WHAT TO DO:
All lines at and after the one containing "had to adjust to getting our work done in", up to the end of the listing below, are to be printed exactly, with the pictures omitted.
╭─ MATERIAL PROVIDED
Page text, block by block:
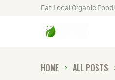
Eat Local Organic Food!
HOME ALL POSTS
HOME
ABOUT
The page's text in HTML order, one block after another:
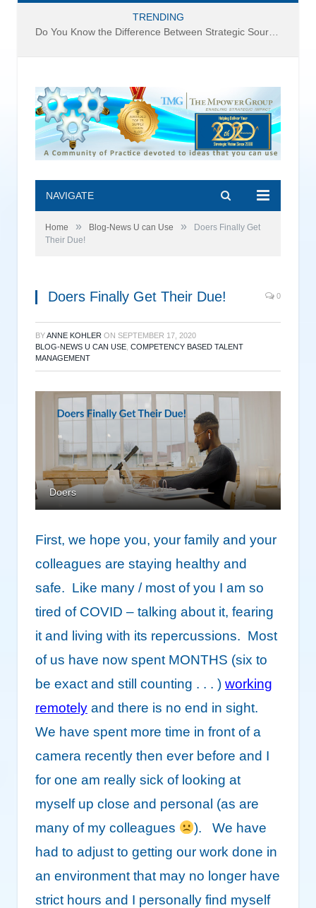
TRENDING
Do You Know the Difference Between Strategic Sourcing and Category Management – Technology Success or Failure?
NAVIGATE
Home » Blog-News U can Use »
Doers Finally Get
Their Due!
Doers Finally Get Their Due! 0
BYANNE KOHLER ON SEPTEMBER 17, 2020
BLOG-NEWS U CAN USE COMPETENCY BASED TALENT
MANAGEMENT
Doers
First, we hope you, your family and your
colleagues are staying healthy and
safe. Like many / most of you I am so
tired of COVID – talking about it, fearing
it and living with its repercussions. Most
of us have now spent MONTHS (six to
be exact and still counting . . . ) working
remotely and there is no end in sight.
We have spent more time in front of a
camera recently then ever before and I
for one am really sick of looking at
myself up close and personal (as are
many of my colleagues
). We have
had to adjust to getting our work done in
an environment that may no longer have
strict hours and I personally find myself
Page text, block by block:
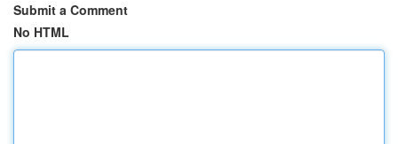
Submit a Comment
No HTML
╰─
WRITTEN RESPONSE:
had to adjust to getting our work done in
an environment that may no longer have
strict hours and I personally find myself
Page text, block by block:
Submit a Comment
No HTML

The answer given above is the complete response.